Nervous, mumbling and out of work, Charles Ingram is one of a number of unlikely characters to turn their infamy into a fledgling media career.
Ingram, desperate for an income after he was forced to quit the Army for cheating on Who Wants to be a Millionaire?, hired an agent to tout himself and his wife, Diana, as celebrities.
Interest in the Major and his "Lady Macbeth" wife reached a peak when ITV broadcast their fraud in a special edition of Millionaire and contracts with Channel 4, Five and the BBC were soon to follow. After yesterday's court ruling their agent, David Thomas, was optimistic for his clients. "Love him or loathe him, you cannot escape the fact that Charles puts bums on seats.

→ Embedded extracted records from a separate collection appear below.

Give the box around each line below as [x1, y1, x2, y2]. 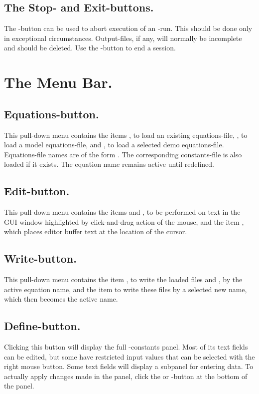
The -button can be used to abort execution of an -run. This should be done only [4, 23, 253, 33]
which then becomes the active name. [4, 294, 118, 304]
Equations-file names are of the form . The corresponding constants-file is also [4, 149, 242, 159]
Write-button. [4, 251, 77, 266]
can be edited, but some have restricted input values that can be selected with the [4, 351, 255, 362]
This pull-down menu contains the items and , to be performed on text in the [4, 207, 241, 217]
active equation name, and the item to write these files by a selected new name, [4, 284, 247, 294]
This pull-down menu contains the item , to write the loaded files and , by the [4, 274, 243, 285]
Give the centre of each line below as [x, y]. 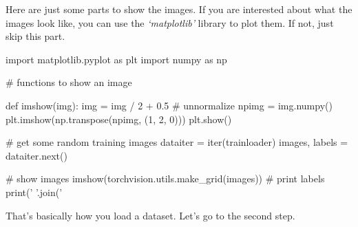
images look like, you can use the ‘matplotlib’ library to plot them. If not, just [170, 22]
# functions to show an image [69, 82]
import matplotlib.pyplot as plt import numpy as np [116, 59]
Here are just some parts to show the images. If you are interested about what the [179, 9]
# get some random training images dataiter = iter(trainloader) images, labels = [177, 142]
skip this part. [35, 36]
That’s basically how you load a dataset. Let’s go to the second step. [150, 215]
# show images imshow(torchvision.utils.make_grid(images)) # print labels [165, 179]

You only have to look at the audience figures relating to the programmes he has appeared on."
Their greatest success so far has been an appearance this month on Channel 4's Celebrity Wife Swap, recorded before the fraud case that ended in yesterday's sentence. The ex-soldier played host at his Wiltshire home to the Big Brother contestant Jade Goody while his wife endured a week with Goody's boyfriend, Jeff Brazier, in their Essex flat.
On the same night "Charles and Di" appeared on the general knowledge quiz show 19 Keys hosted by Richard Bacon. The BBC says a documentary about the Ingrams filmed over the past five months will be shown as a Real Story special on BBC1 on Monday.
The Ingrams have been more successful than their accomplice in the Millionaire fraud, the former college lecturer Tecwen Whittock. He has touted his services as an after-dinner speaker.
The Ingrams have much in common with the disgraced ex-Tory MP Neil Hamilton and his wife, Christine.
The Hamiltons have become the trailblazers among those who have been lambasted in the press only to parade themselves in television shows.
Soon after the MP lost his seat to Martin Bell, who stood on an anti-corruption ticket, the Hamiltons appeared on Have I Got News for You, pocketing an estimated £15,000 and continuing the show's tradition of humiliating guests. Further television appearances culminated in Christine's performance in I'm a Celebrity, Get Me Out of Here.
James Hewitt, another former military man who became persona non grata, has boosted his income with an appearance on Channel 4's reality show The Games.
Stephen Lambert, director of programmes at Channel 4, said: "Charles thinks that he and his wife have been painted as villains. He thinks they'll both look better on a programme that shows what they are really like."